== Exercise details ==
Each line below with the string "tests" should be copied.

━━━━━ Data under study

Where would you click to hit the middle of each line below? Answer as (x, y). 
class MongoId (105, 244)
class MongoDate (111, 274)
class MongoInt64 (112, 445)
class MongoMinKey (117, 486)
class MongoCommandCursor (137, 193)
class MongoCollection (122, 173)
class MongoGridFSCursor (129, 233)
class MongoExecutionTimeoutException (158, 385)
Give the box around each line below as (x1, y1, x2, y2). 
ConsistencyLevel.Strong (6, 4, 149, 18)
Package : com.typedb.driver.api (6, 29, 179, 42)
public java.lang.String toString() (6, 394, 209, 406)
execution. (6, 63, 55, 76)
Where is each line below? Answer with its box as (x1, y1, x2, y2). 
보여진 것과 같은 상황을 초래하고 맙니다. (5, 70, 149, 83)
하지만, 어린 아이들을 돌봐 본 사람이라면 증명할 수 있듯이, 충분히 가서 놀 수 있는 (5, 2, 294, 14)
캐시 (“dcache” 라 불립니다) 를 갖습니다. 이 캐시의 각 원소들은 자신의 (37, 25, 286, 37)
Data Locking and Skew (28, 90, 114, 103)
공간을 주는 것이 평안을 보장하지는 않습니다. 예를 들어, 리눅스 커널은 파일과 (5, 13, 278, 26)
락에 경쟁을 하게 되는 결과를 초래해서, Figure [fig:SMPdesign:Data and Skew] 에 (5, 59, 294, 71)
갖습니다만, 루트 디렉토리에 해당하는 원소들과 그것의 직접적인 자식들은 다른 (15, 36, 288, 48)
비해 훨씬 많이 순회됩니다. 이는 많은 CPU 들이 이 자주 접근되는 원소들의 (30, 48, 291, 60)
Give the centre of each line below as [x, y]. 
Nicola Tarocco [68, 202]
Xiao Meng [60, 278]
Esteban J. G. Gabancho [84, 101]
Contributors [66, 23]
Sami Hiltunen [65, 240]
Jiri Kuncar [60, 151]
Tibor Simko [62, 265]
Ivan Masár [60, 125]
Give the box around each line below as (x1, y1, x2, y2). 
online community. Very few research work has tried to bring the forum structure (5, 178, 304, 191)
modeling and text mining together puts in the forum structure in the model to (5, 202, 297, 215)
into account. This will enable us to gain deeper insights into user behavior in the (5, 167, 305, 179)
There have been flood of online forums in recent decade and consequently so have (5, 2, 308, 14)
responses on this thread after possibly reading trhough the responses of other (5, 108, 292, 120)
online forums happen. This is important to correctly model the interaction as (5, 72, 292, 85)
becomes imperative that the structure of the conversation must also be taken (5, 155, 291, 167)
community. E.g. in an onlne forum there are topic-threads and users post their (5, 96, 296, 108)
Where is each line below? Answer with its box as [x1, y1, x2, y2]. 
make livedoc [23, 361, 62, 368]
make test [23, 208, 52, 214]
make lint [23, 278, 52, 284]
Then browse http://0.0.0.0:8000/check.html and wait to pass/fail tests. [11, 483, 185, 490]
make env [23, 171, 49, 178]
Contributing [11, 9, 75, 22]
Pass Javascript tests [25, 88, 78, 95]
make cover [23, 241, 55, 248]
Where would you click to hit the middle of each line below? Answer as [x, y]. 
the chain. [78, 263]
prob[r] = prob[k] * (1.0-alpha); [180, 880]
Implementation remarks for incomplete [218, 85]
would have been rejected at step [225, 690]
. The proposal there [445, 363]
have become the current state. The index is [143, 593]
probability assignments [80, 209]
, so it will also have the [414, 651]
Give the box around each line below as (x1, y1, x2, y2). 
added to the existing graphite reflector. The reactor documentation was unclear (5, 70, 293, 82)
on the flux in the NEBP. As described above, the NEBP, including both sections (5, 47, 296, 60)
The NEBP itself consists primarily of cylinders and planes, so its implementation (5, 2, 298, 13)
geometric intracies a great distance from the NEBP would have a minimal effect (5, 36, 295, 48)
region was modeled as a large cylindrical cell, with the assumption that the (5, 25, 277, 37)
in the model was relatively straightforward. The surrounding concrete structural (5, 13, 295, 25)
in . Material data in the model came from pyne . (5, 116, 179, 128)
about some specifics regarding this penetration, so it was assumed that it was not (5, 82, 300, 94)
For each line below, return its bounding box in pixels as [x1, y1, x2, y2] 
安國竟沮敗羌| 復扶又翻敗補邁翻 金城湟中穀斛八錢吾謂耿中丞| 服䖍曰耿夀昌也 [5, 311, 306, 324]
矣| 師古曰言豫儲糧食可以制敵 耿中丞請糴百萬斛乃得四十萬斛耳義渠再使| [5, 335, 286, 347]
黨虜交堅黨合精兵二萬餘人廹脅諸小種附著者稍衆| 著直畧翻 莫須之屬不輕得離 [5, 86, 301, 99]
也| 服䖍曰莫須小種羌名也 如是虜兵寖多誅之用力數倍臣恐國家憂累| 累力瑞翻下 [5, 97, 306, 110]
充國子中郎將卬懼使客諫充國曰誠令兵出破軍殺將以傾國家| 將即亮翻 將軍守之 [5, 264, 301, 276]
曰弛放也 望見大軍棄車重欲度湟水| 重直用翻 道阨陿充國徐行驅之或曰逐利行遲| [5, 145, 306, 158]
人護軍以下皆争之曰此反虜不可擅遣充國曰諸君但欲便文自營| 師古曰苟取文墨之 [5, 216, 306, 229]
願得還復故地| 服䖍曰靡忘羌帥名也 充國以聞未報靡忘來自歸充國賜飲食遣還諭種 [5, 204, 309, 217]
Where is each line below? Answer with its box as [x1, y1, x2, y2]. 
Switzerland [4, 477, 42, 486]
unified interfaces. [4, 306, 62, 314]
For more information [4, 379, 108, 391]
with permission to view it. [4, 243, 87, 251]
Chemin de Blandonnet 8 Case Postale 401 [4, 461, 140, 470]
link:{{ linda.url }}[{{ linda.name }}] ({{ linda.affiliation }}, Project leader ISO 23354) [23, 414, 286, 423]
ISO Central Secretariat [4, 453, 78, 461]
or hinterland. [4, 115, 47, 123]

━━━━━━━━━━

== Expected output ==
Then browse http://0.0.0.0:8000/check.html and wait to pass/fail tests. [11, 483, 185, 490]
Pass Javascript tests [25, 88, 78, 95]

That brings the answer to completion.